:: What to produce ::
For the string "current", find every matching line in the records and copy it.

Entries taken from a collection
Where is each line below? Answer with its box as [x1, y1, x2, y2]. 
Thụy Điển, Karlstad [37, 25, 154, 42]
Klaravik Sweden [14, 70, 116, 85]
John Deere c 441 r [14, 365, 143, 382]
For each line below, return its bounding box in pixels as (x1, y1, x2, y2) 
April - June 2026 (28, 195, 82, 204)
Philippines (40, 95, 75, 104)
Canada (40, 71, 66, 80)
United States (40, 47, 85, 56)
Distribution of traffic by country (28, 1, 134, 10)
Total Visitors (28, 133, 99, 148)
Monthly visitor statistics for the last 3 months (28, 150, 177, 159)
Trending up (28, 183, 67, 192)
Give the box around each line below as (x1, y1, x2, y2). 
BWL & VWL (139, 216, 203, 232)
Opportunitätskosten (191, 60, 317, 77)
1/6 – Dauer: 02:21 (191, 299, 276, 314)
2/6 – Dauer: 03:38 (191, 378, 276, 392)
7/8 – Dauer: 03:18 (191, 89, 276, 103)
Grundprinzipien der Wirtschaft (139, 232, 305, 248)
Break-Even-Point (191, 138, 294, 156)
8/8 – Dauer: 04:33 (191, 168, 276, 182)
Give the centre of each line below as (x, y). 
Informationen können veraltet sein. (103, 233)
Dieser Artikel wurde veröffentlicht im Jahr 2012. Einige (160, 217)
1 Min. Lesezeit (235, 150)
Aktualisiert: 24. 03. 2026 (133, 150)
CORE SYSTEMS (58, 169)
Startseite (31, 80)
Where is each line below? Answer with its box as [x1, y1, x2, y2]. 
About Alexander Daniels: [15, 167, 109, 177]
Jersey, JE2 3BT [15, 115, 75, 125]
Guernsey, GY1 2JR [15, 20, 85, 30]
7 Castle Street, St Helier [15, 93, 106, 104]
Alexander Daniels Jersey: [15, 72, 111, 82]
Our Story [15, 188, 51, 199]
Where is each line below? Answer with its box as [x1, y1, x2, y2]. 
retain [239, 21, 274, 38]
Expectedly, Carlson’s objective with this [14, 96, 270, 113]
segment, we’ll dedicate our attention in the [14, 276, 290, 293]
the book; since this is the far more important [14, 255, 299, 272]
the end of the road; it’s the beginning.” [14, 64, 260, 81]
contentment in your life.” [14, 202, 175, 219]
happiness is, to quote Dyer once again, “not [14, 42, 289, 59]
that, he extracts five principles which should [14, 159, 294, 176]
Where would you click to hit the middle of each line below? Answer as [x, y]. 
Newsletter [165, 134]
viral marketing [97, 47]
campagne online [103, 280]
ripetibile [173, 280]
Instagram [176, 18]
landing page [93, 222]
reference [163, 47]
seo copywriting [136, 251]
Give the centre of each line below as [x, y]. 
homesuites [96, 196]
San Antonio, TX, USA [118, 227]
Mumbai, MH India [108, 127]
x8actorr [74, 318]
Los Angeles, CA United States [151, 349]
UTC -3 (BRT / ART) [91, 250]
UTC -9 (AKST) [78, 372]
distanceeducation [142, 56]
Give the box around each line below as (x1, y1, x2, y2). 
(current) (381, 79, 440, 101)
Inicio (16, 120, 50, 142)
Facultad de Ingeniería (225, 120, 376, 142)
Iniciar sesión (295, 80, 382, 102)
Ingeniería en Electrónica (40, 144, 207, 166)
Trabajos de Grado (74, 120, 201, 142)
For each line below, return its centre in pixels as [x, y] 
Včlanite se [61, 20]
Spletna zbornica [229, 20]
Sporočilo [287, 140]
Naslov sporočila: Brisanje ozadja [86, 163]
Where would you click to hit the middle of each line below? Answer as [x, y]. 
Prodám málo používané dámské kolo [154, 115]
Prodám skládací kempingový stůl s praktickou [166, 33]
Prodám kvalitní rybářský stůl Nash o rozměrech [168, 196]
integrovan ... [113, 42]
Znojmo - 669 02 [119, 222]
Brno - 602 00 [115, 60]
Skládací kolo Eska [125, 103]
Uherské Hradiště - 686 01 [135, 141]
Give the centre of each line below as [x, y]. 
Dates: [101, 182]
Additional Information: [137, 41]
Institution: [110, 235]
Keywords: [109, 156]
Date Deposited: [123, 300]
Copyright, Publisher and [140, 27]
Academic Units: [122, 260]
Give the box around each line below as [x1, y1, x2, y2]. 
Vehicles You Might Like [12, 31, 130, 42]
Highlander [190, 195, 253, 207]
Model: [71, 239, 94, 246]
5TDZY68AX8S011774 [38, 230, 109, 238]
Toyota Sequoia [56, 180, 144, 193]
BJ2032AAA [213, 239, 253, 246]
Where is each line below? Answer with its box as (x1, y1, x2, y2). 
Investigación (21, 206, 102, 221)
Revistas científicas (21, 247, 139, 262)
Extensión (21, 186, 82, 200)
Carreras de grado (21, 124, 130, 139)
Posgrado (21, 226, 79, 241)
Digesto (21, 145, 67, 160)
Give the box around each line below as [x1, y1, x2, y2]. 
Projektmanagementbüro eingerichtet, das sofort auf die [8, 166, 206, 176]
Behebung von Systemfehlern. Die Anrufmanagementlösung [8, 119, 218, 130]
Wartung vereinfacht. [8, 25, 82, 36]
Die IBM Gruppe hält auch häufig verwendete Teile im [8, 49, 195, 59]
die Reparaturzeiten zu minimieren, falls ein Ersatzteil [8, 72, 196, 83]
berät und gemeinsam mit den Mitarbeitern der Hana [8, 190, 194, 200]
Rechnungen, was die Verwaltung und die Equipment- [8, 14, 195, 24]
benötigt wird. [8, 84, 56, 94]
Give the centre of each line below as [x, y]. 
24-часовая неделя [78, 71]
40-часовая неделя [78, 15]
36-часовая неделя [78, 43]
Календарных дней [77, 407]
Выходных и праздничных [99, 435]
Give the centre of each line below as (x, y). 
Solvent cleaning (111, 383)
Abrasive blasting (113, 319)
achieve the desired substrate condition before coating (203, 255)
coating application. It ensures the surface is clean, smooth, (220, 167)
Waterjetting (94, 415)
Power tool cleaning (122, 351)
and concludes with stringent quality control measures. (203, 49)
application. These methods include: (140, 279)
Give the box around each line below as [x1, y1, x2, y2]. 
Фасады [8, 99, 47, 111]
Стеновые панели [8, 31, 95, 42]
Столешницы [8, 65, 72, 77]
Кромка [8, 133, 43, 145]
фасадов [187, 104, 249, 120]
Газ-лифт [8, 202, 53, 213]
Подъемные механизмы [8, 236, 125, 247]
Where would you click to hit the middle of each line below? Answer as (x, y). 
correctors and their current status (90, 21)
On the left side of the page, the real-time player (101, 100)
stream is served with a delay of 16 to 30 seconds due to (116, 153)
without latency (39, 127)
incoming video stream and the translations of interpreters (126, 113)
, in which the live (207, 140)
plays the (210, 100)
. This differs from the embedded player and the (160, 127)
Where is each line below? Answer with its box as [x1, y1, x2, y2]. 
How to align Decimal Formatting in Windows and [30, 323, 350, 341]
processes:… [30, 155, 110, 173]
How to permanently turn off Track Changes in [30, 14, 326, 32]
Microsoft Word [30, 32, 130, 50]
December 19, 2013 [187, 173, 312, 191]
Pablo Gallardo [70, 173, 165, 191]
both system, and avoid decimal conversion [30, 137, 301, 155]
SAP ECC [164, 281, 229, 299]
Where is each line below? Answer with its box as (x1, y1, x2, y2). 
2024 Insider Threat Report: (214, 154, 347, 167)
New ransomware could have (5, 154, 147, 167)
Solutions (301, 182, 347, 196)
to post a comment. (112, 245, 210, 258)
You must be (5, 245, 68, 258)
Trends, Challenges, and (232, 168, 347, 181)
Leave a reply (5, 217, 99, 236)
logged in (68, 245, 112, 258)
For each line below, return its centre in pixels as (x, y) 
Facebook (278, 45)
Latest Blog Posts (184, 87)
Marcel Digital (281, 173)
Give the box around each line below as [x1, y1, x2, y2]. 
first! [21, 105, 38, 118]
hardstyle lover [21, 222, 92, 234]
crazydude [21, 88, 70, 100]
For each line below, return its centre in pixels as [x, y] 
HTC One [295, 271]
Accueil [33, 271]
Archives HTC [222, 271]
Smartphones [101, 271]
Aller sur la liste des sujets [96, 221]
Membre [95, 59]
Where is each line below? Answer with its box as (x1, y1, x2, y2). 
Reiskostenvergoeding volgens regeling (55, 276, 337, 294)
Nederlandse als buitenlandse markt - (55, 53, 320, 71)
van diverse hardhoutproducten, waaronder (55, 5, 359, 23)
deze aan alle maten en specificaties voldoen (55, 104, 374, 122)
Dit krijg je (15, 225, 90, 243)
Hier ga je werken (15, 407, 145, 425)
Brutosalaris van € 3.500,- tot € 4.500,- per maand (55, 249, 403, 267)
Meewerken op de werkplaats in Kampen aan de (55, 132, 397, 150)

:: Task answer ::
(current) (381, 79, 440, 101)
correctors and their current status (90, 21)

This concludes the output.